#### TASK GOAL:
Each line below should be repeated exactly as written, with no pictures carried over.

Extracted records
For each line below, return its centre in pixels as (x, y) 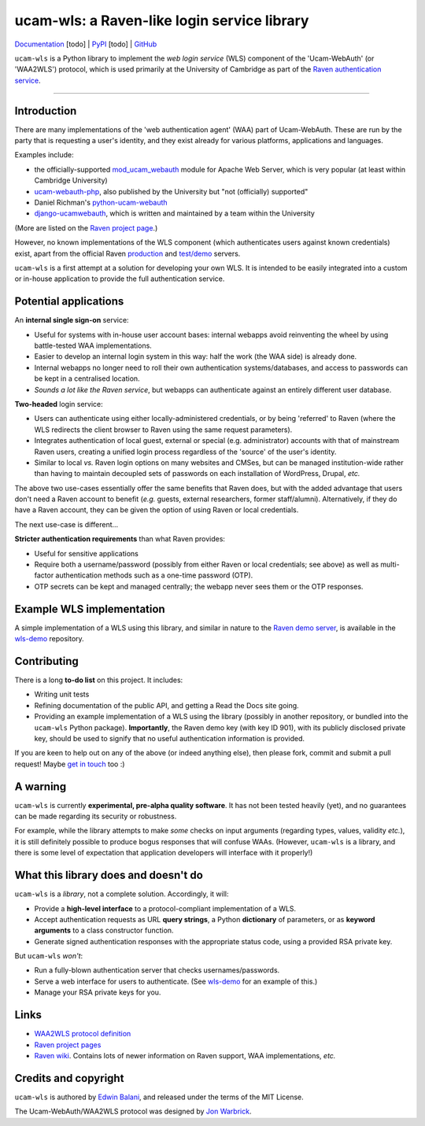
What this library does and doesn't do (109, 875)
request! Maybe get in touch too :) (70, 764)
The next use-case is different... (67, 524)
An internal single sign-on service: (72, 320)
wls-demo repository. (49, 639)
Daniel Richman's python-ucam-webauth (101, 202)
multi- (390, 565)
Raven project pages (68, 1045)

#### YOUR SOLUTION:
For each line below, return its centre in pixels as (x, y) 
What this library does and doesn't do (109, 875)
request! Maybe get in touch too :) (70, 764)
The next use-case is different... (67, 524)
An internal single sign-on service: (72, 320)
wls-demo repository. (49, 639)
Daniel Richman's python-ucam-webauth (101, 202)
multi- (390, 565)
Raven project pages (68, 1045)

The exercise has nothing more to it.